MacChesney, in a real-estate law textbook edited by Ely, echoed a similar theme, as Nightingale writes:
Because blacks have “the same prerogative” to exclude whites from their own neighborhoods by restrictive covenant, MacChesney argued, these covenants involved “no discrimination within the civil rights clauses of the Constitution.” Such airy denials of the existence of institutionalized inequality had their roots in the “separate but equal” doctrine of Plessy v. Ferguson.
In 1924 MacChesney warned in NAREB’s code of professional ethics that realtors cannot introduce “members of any race or nationality… whose presence will be clearly detrimental to to property values in that neighborhood"—the microeconomic version of Ely’s macroeconomic dictum. In 1927, Corrigan v. Buckley gave the Chicago Real Estate Board the legal cover it needed to enshrine such a covenant, and MacChesney drafted the now-notorious standard restrictive covenant.

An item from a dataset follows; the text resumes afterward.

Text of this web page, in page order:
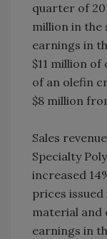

The Great Migration continued to increase Chicago’s black population, but the city now had a powerful tool to control it. By 1940, according to historian Beryl Satter, Chicago had more racial-deed restrictions than any other city in the country; half the city was covered by such covenants. Nor was it limited to Chicago, Satter writes: “Real estate boards across the nation recognized CREB’s pioneering work in maintaining all-white communities and looked to CREB for advice as they crafted their own racially restrictive plans.” The fear that Johnson—himself a child of the Great Migration—and his colleagues had warned about in 1922 came to fruition, encoded into law.